Work to be completed> An exact copy is needed of the lines from the line holding "Insiden Steve Harvey" through the final line of the listing below, both included.

___ Dataset extract

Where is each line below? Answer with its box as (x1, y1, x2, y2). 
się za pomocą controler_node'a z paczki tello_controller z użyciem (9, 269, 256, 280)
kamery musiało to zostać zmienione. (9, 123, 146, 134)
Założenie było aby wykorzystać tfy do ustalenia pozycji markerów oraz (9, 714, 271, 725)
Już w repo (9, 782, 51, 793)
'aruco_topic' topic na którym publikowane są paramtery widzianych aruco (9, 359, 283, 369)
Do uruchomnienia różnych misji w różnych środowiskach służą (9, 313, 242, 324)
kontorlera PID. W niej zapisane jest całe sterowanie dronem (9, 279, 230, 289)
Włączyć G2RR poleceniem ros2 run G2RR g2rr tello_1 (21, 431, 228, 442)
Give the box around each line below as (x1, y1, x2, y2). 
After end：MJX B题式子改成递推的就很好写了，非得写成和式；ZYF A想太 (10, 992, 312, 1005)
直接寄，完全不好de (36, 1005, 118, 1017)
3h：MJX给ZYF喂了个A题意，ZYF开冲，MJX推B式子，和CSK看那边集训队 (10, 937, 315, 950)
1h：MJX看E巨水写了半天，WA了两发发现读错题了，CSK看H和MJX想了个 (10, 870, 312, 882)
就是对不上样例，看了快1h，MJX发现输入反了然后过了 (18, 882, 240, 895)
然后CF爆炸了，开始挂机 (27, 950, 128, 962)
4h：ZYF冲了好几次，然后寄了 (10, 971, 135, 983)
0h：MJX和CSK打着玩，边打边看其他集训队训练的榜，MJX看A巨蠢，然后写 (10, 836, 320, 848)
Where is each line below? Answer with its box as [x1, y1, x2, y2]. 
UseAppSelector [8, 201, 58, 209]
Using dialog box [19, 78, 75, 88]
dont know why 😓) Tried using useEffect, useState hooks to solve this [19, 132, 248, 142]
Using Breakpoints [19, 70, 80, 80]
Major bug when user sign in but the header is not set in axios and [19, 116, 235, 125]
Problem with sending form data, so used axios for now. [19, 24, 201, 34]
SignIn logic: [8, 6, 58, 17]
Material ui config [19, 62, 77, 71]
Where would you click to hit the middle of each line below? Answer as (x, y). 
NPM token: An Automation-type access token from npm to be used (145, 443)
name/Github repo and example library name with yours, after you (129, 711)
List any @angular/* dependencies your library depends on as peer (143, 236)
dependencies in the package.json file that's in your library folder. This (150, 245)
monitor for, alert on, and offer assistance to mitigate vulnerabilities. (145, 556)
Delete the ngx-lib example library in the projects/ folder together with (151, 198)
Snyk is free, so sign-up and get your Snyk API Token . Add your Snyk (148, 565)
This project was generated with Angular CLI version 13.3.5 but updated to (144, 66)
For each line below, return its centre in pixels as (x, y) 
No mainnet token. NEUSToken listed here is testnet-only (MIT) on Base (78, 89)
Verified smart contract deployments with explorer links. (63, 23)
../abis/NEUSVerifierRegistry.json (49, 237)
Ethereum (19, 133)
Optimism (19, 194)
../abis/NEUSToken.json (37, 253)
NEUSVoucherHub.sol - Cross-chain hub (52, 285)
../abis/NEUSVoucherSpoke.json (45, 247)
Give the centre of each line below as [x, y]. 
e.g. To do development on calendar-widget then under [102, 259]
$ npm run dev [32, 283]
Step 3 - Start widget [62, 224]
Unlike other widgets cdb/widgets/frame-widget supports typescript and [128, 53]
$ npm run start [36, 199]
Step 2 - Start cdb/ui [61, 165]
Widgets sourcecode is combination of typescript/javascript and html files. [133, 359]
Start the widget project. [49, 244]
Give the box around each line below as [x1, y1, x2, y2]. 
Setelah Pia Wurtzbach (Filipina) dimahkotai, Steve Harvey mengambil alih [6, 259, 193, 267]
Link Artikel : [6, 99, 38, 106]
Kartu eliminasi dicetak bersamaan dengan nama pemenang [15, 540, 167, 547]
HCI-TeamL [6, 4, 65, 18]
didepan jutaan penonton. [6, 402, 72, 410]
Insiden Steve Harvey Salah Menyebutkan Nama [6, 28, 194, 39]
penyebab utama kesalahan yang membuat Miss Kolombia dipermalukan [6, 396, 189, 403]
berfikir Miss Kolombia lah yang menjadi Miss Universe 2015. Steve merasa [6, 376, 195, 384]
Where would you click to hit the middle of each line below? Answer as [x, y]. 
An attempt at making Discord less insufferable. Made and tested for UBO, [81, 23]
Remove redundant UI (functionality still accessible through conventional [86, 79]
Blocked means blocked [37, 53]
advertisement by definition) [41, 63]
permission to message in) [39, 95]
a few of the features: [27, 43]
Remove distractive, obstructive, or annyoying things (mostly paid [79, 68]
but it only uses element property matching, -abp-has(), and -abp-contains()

______

Answer to this task>
Insiden Steve Harvey Salah Menyebutkan Nama [6, 28, 194, 39]
penyebab utama kesalahan yang membuat Miss Kolombia dipermalukan [6, 396, 189, 403]
berfikir Miss Kolombia lah yang menjadi Miss Universe 2015. Steve merasa [6, 376, 195, 384]
Where would you click to hit the middle of each line below? Answer as [x, y]. 
An attempt at making Discord less insufferable. Made and tested for UBO, [81, 23]
Remove redundant UI (functionality still accessible through conventional [86, 79]
Blocked means blocked [37, 53]
advertisement by definition) [41, 63]
permission to message in) [39, 95]
a few of the features: [27, 43]
Remove distractive, obstructive, or annyoying things (mostly paid [79, 68]
but it only uses element property matching, -abp-has(), and -abp-contains()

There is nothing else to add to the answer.